Another solution to the sampling problem in molecular dynamics folding simulations is the use of special-purpose hardware designed specifically for MD simulations. The most prominant recent example is the Anton platform, a complete special-purpose supercomputer containing sets of application-specific integrated circuits (ASICs) which perform the various tasks required in an MD simulation (46).

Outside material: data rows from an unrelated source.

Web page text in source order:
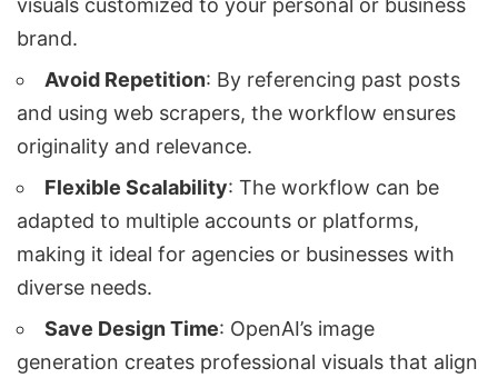
visuals customized to your personal or business
brand.
Avoid Repetition: By referencing past posts
and using web scrapers, the workflow ensures
originality and relevance.
Flexible Scalability: The workflow can be
adapted to multiple accounts or platforms,
making it ideal for agencies or businesses with
diverse needs.
Save Design Time: OpenAI’s image
generation creates professional visuals that align
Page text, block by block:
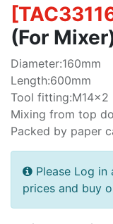
[
(For
Diameter:160mm
Length:600mm
Tool fitting:M14x2
Mixing from top
Packed by paper
Please Log
prices and buy
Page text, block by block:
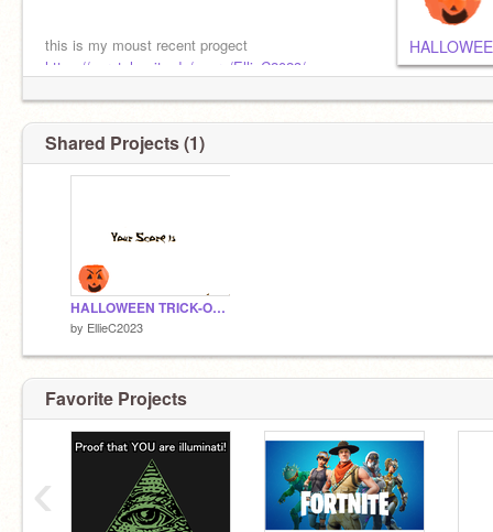
this is my moust recent progect
https://scratch.mit.edu/users/EllieC2023/
Shared Projects (1)
HALLOWEEN TRICK-OR-TREAT GAME remix
by EllieC2023
Favorite Projects
‹
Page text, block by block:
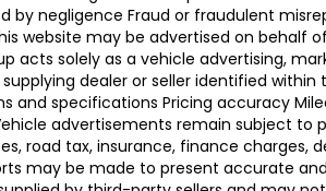
by negligence Fraud or fraudulent
website may be advertised on behalf
acts solely as a vehicle advertising,
dealer or seller identified
and specifications Pricing accuracy
advertisements remain subject to
road tax, insurance, finance charges,
may be made to present accurate

While the performance of special-purpose hardware can vastly exceed that provided by general-purpose clusters, such hardware requires substantial resources to develop, and does not benefit from the constant, consumer driven advances that occur with ordinary clusters. The recent development of general-purpose graphics processing units (GPGPUs) offers the possibility of per-node performance orders of magnitude better than that of general purpose computers (47), while at the same time using consumer hardware that will be improved due to market demands for better workstation and gaming graphics. Because GPUs rely on parallel processing of a large array of data using identical procedures to obtain optimal performance, molecular dynamics simulations (involving identical floating-point calculations on a large array of atoms) can be mapped well to the GPU architecture (47). While GPU computing was previously employed in a limited manner for molecular modeling applications (48), the recent advent of a general purpose programming interface for GPUs that does not require extensive low-level effort on the part of the programmer has lead to an explosion of GPU implementations of molecular dynamics simulations (e.g., (4952)). Such implementations quote accelerations between 10- and 1000-fold over CPU-only implementations, depending on the exact algorithm and target application under consideration, and definition of an “equivalent” CPU-only competitor.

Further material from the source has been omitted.